- Task goal
Your job here is to restate every record exactly, pictures excluded.
Start of Extracted material
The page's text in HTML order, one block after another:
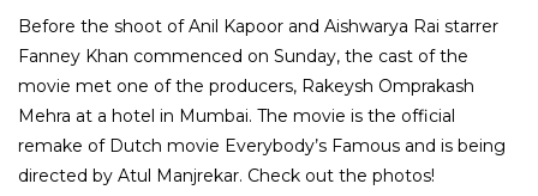
Before the shoot of Anil Kapoor and Aishwarya Rai starrer
Fanney Khan commenced on Sunday, the cast of the
movie met one of the producers, Rakeysh Omprakash
Mehra at a hotel in Mumbai. The movie is the official
remake of Dutch movie Everybody’s Famous and is being
directed by Atul Manjrekar. Check out the photos!
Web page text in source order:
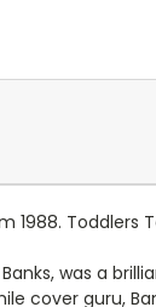
1988. Toddlers
Banks, was a
cover guru,
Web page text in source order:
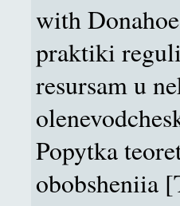
with
praktiki
resursam u
Popytka
obobsheniia
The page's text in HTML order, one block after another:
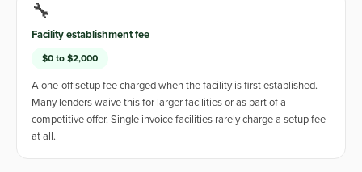
🔧
Facility establishment fee
$0 to $2,000
A one-off setup fee charged when the facility is first established.
Many lenders waive this for larger facilities or as part of a
competitive offer. Single invoice facilities rarely charge a setup fee
at all.
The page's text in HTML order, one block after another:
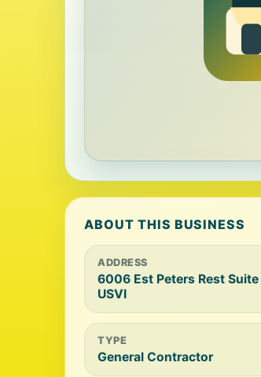
ABOUT THIS BUSINESS
ADDRESS
6006 Est Peters Rest
USVI
TYPE
General Contractor
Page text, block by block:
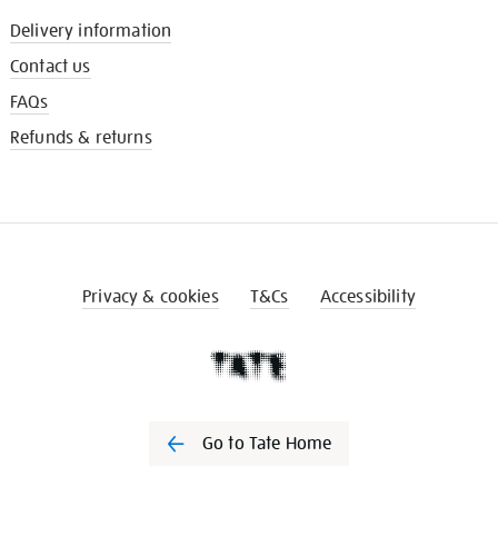
Delivery information
Contact us
FAQs
Refunds & returns
Privacy & cookies T&Cs Accessibility
Go to Tate Home
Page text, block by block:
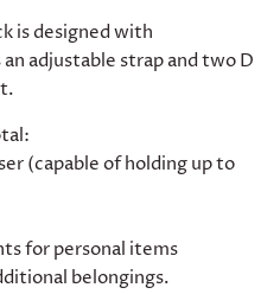
is designed with
adjustable strap and two D
(capable of holding up to
for personal items
belongings.
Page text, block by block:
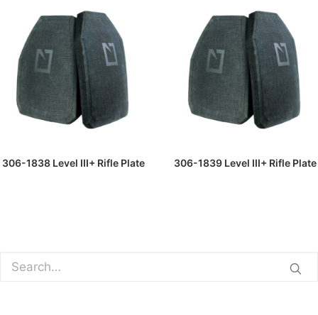
READ MORE
306-1838 Level III+ Rifle Plate READ MORE
306-1839 Level III+ Rifle Plate
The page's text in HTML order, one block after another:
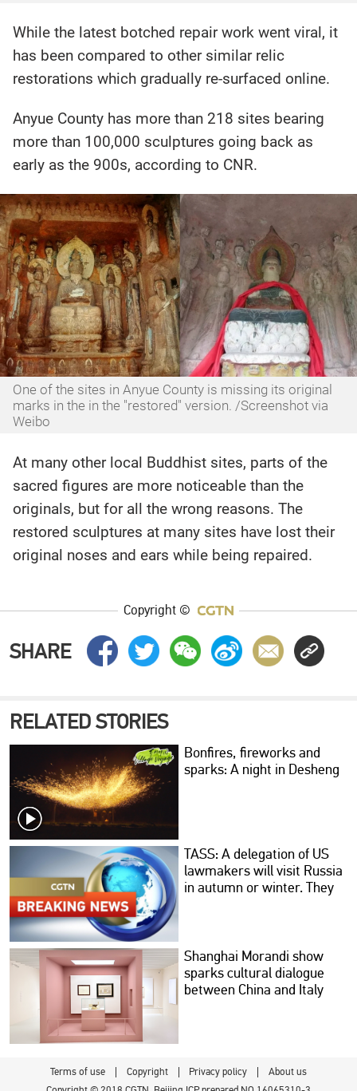
While the latest botched repair work went viral, it
has been compared to other similar relic
restorations which gradually re-surfaced online.
Anyue County has more than 218 sites bearing
more than 100,000 sculptures going back as
early as the 900s, according to CNR.
One of the sites in Anyue County is missing its original
marks in the in the "restored" version. /Screenshot via
Weibo
At many other local Buddhist sites, parts of the
sacred figures are more noticeable than the
originals, but for all the wrong reasons. The
restored sculptures at many sites have lost their
original noses and ears while being repaired.
Copyright ©
SHARE
RELATED STORIES
Bonfires, fireworks and
sparks: A night in Desheng
TASS: A delegation of US
lawmakers will visit Russia
in autumn or winter. They
colleagues.
Shanghai Morandi show
sparks cultural dialogue
between China and Italy
Terms of use Copyright Privacy policy
About us
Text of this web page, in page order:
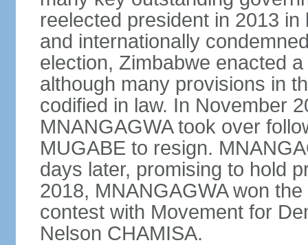
reelected president in 2013
and internationally
election, Zimbabwe enacted
although many provisions in
codified in law. In November
MNANGAGWA took over
MUGABE to resign.
days later, promising to hold
2018, MNANGAGWA won
contest with Movement for
Nelson CHAMISA.
End of Extracted material
- Result of this task
The page's text in HTML order, one block after another:
Before the shoot of Anil Kapoor and Aishwarya Rai starrer
Fanney Khan commenced on Sunday, the cast of the
movie met one of the producers, Rakeysh Omprakash
Mehra at a hotel in Mumbai. The movie is the official
remake of Dutch movie Everybody’s Famous and is being
directed by Atul Manjrekar. Check out the photos!
Web page text in source order:
1988. Toddlers
Banks, was a
cover guru,
Web page text in source order:
with
praktiki
resursam u
Popytka
obobsheniia
The page's text in HTML order, one block after another:
🔧
Facility establishment fee
$0 to $2,000
A one-off setup fee charged when the facility is first established.
Many lenders waive this for larger facilities or as part of a
competitive offer. Single invoice facilities rarely charge a setup fee
at all.
The page's text in HTML order, one block after another:
ABOUT THIS BUSINESS
ADDRESS
6006 Est Peters Rest
USVI
TYPE
General Contractor
Page text, block by block:
Delivery information
Contact us
FAQs
Refunds & returns
Privacy & cookies T&Cs Accessibility
Go to Tate Home
Page text, block by block:
is designed with
adjustable strap and two D
(capable of holding up to
for personal items
belongings.
Page text, block by block:
READ MORE
306-1838 Level III+ Rifle Plate READ MORE
306-1839 Level III+ Rifle Plate
The page's text in HTML order, one block after another:
While the latest botched repair work went viral, it
has been compared to other similar relic
restorations which gradually re-surfaced online.
Anyue County has more than 218 sites bearing
more than 100,000 sculptures going back as
early as the 900s, according to CNR.
One of the sites in Anyue County is missing its original
marks in the in the "restored" version. /Screenshot via
Weibo
At many other local Buddhist sites, parts of the
sacred figures are more noticeable than the
originals, but for all the wrong reasons. The
restored sculptures at many sites have lost their
original noses and ears while being repaired.
Copyright ©
SHARE
RELATED STORIES
Bonfires, fireworks and
sparks: A night in Desheng
TASS: A delegation of US
lawmakers will visit Russia
in autumn or winter. They
colleagues.
Shanghai Morandi show
sparks cultural dialogue
between China and Italy
Terms of use Copyright Privacy policy
About us
Text of this web page, in page order:
reelected president in 2013
and internationally
election, Zimbabwe enacted
although many provisions in
codified in law. In November
MNANGAGWA took over
MUGABE to resign.
days later, promising to hold
2018, MNANGAGWA won
contest with Movement for
Nelson CHAMISA.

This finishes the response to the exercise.